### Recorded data

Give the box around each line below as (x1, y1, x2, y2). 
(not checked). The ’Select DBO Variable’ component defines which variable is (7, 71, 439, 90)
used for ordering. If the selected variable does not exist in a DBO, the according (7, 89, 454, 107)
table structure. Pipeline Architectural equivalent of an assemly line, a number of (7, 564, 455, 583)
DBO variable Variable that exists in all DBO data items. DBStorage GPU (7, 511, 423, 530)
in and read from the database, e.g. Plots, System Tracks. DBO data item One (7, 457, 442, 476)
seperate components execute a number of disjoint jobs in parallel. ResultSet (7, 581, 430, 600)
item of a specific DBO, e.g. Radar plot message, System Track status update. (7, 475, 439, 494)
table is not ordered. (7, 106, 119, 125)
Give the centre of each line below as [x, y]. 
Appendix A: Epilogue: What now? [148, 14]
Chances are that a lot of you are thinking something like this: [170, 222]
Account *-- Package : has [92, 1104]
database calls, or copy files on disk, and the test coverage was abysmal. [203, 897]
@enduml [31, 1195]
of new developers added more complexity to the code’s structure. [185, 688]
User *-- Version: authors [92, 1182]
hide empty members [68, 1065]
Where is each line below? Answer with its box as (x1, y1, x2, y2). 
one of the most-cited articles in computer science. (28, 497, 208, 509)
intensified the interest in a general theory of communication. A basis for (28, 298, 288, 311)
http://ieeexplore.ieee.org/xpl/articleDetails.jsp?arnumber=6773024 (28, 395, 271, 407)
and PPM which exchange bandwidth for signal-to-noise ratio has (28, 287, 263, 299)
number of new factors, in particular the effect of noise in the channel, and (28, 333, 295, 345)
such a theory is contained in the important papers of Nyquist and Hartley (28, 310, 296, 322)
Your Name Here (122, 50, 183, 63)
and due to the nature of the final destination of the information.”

### EXERCISE REQUIREMENTS
Tally the lines in the records that contain the word "database"; the answer is that number and nothing more.

### SOLUTION
2